Faire cette remarque sur la représentativité réelle de ceux qui mettent en cause de prétendues valeurs du marketing, c’est en un sens leur retourner la question du fond de leur pensée : quoi, pour remplacer les valeurs superficielles / consuméristes / nuisibles / débiles (rayer la mention inutile, s’il y en a une) que véhiculent et veulent nous faire adopter les marketeurs mais qui sont en fait, fondamentalement et nécessairement, nos valeurs ? Et au nom de quoi ? Une question qui peut légitimement se poser, mais à laquelle le marketing n’a aucune légitimité à répondre.  Ceux qui peuvent et doivent y répondre, ce qui nous ramène en un sens au début de ce papier, ce sont les citoyens et les dirigeants mandatés pour faire avancer la société dans le sens souhaité, celui qui leur semble correspondre à cette « vie bonne » qu’ils recherchent ensemble et individuellement.  Le marketing jamais n’inventera un ethos. Il pourra juste l’accompagner, le mettre en scène, le « vendre » comme on dit aujourd’hui… Mais à des gens – les consommateurs, les humains – qui l’auront toujours déjà « acheté ».

 

Le marketing remplacé par la Data ?

 

Se poser la question de l’utilité du marketing, c’est enfin se poser la question de son utilité business dans un monde tout-numérique ou presque. Et de façon radicale, pour certains : si demain, le Big Data permet à l’ingénieur et au robot de cibler des individus, et de travailler sur de l’exhaustivité et plus de la représentativité, c’en est-il fait du marketing ?
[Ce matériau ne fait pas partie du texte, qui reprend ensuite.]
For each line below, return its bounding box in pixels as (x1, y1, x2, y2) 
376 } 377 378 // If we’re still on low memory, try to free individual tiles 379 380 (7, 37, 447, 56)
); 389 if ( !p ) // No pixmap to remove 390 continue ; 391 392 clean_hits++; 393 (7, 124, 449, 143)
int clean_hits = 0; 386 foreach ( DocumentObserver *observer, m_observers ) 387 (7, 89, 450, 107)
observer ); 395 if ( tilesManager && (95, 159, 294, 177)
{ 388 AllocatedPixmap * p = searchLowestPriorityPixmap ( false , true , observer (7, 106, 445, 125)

Répondre à cette interrogation, c’est peut-être, une troisième fois, essayer d’être le plus modeste possible.  En cessant de penser que les individus peuvent vivre en tant que seuls individus. Et en reprenant nos classiques, de Durkheim à Bourdieu, pour revisiter une des bases de la sociologie moderne qui nous apprend que le groupe est une réalité humaine intangible, en un sens indépassable.  Et sans doute largement imprévisible pour une intelligence artificielle parce que faisant reposer ses appréciations, réactions, comportements sur des représentations qui échappent à toute logique « mécanique » (ou binaire). Mais répondant à une rationalité axiologique fondamentalement culturelle. En d’autres termes : à des modes de pensée séculaires, ancrés au plus profond de chacun de nous très souvent sans même que nous le sachions – ou que nous y prêtions attention, tant ils nous semblent évidents dans leur logique alors même que cette logique est le fruit d’une très lente construction collective.
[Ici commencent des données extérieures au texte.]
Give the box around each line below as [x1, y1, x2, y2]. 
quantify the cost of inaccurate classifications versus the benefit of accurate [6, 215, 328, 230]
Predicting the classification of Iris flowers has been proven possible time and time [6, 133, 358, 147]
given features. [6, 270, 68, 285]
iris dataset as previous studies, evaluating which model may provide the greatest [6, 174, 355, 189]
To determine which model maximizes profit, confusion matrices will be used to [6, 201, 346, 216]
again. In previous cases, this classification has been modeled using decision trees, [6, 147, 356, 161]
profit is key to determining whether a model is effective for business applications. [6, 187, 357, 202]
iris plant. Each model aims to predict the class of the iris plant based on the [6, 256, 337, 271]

Est-ce qu’un algorithme va pouvoir déterminer, seul, mes désirs, sans référence aucune au groupe auquel j’appartiens ou aspire appartenir ? Est-ce qu’il va pouvoir déterminer, seul, que Norma Jean va devenir Marilyn et avec elle un certain type de beauté et de féminité un phénomène marketing mondial ? Que le monospace va rencontrer les aspirations de toute une génération de Français en quête à la fois d’une nouvelle forme de mobilité, d’une nouvelle conception de l’automobile et surtout d’une nouvelle vision de la famille ? Que 2014 est l’année du revival de la Stan Smith chez des jeunes qui n’étaient pas encore nés quand leurs parents ont cessé d’en porter – précisément la Stan Smith, pas la Samba, ni la Gazelle, ni la Spezial… – et alors que jamais l’offre de sneakers vintage et hype n’avait été aussi pléthorique ?
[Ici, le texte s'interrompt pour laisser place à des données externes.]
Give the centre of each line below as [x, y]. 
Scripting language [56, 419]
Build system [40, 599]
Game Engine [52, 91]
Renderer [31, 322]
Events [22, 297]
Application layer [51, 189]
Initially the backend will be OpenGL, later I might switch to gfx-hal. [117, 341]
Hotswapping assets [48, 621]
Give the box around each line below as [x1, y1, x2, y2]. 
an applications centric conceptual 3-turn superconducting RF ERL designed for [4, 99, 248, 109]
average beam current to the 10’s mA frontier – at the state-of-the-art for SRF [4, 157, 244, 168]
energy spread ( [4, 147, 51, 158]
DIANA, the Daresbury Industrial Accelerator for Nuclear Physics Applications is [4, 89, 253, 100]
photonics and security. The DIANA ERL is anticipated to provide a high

C’est peut-être en ce sens qu’avant de retargeter, il va sans doute – et heureusement – falloir continuer à targeter, pour comprendre qui veut être qui et qui veut être avec qui, dans ses choix de consommation… Tant que les cours de récréation, les machines à café et les bar-lounges à la mode existeront.

 

Xavier Charpentier

 

[1] http://tempsreel.nouvelobs.com/societe/20140418.OBS4429/le-ps-a-largement-perdu-l-electorat-musulman.html

 

[2] http://www.lemonde.fr/elections-americaines/article/2008/03/26/obama-et-la-question-raciale_1027415_829254.html

 

[3] La France des consommateurs pauvres, 2009 ; Vers la société de consommation d’après, 2012 ; Le consommateur déflationniste, 2014 – études qualicollaboratives Freethinking dans le cadre de notre cycle sur les classes moyennes et la consommation.